When a screenshot is taken in the gnome extension via the captureScreenshot function, a window pops up and the typical sound of taking a photo is played.
extension.js:
import {Extension} from 'resource:///org/gnome/shell/extensions/extension.js';
import * as Screenshot from 'resource:///org/gnome/shell/ui/screenshot.js';
import Shell from 'gi://Shell';
export default class ExampleExtension extends Extension {
async enable() {
const shooter = new Shell.Screenshot();
const [content] = await shooter.screenshot_stage_to_content();
const texture = content.get_texture();
await Screenshot.captureScreenshot(texture, null, 1, null);
}
disable() {
}
}
You have been asking this stuff for a while, now, and you have explained very little about what you want to achieve.

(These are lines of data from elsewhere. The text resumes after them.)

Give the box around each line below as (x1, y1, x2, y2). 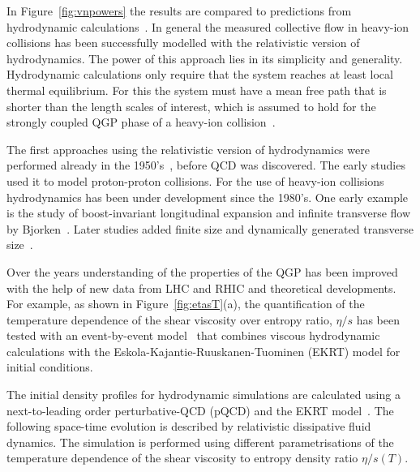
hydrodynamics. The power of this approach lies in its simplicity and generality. (6, 49, 403, 67)
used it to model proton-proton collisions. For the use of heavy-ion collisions (6, 172, 384, 189)
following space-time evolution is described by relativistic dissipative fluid (6, 418, 371, 435)
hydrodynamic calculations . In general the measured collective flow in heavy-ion (6, 18, 409, 35)
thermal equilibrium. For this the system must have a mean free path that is (6, 81, 387, 98)
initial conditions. (6, 358, 93, 375)
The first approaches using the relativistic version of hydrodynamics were (6, 140, 370, 157)
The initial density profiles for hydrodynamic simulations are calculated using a (6, 386, 401, 403)
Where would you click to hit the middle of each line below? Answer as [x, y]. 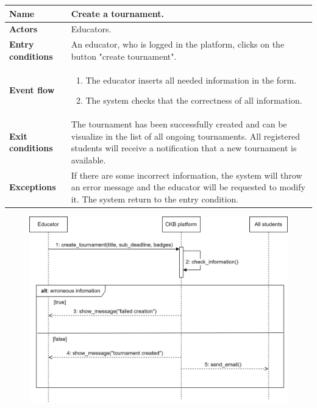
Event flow [32, 90]
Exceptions [33, 187]
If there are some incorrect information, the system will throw [187, 175]
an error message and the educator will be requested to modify [188, 187]
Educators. [91, 29]
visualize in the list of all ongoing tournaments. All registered [185, 136]
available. [88, 159]
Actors [23, 29]
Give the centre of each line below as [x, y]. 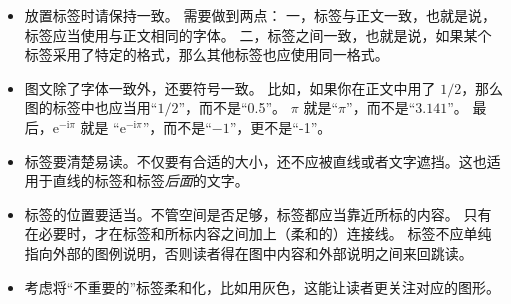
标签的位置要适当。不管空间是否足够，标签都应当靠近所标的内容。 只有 [258, 213]
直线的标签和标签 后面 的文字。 [150, 180]
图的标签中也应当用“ [91, 107]
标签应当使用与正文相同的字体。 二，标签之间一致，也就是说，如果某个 [258, 34]
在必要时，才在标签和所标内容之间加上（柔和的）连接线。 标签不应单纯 [258, 233]
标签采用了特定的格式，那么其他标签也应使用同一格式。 [206, 54]
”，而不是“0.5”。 [232, 107]
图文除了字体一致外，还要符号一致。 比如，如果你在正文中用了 [230, 87]
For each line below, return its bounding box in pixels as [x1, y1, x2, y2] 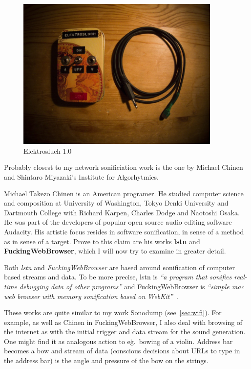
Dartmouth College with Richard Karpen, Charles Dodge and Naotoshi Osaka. [4, 207, 240, 217]
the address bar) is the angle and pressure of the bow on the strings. [4, 355, 209, 366]
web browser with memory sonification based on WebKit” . [4, 291, 178, 301]
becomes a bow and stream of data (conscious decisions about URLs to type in [4, 346, 240, 356]
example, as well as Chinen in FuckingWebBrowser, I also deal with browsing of [4, 317, 243, 327]
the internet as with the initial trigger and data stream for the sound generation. [4, 326, 246, 337]
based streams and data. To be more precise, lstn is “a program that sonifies [4, 272, 232, 282]
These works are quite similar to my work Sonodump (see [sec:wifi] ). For [4, 307, 222, 318]
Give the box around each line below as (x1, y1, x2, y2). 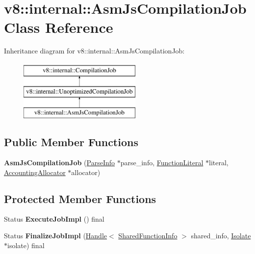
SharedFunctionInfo (118, 230, 178, 241)
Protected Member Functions (4, 191, 156, 206)
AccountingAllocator (4, 167, 66, 177)
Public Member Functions (4, 134, 138, 150)
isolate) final (7, 240, 45, 250)
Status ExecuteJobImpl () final (4, 214, 104, 224)
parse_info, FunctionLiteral (120, 157, 204, 168)
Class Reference (4, 17, 113, 37)
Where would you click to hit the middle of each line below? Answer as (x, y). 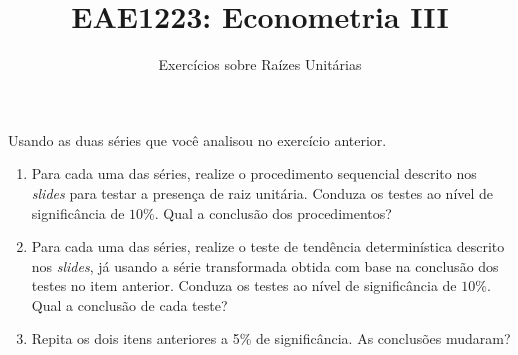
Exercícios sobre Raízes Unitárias (260, 64)
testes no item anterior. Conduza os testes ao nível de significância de (244, 285)
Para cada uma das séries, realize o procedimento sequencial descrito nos (254, 173)
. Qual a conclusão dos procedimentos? (273, 212)
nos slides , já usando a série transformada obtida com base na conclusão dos (265, 265)
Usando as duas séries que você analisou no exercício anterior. (197, 139)
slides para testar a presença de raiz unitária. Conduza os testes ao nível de (262, 192)
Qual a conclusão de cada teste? (129, 304)
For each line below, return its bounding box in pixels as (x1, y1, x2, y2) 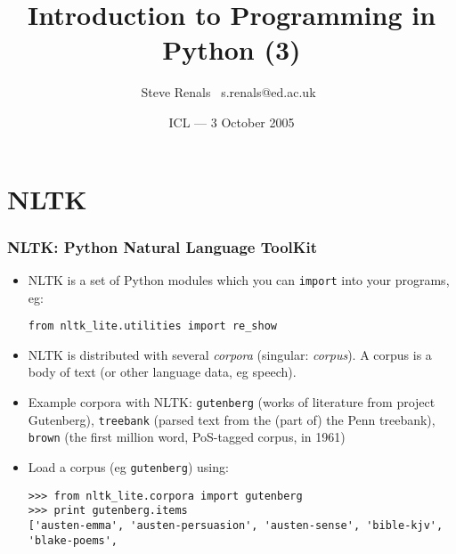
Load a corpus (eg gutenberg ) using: (28, 457, 229, 476)
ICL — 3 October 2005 (168, 112, 295, 131)
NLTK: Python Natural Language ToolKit (7, 235, 318, 257)
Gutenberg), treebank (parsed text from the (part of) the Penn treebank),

Random applications taking screenshots of the contents of the screen without the user getting any feedback is a quite scary security violation, so it’s unsurprising that the OS is fighting back against it.
Why are you taking screenshot? Why are you trying to associate them with the currently focused applixarion? What kind of application and scenario are you actually implementing?
There is an application that records user activity in the current session, including screenshots. And it should do it quietly, that is, no pop-ups, etc.
on x11 everything works without problems, but on wayland it doesn’t, so I’m trying to transfer this functionality to the gnome extension @ebassi
There are privacy issues in X11 that allow this kind of ugly things to work.
Wayland architecture is much better in terms of user privacy, and such spywares should not work anymore, as per design. So the behavior you described is expected.
If there was a way to circumvent this, then that would be a bug.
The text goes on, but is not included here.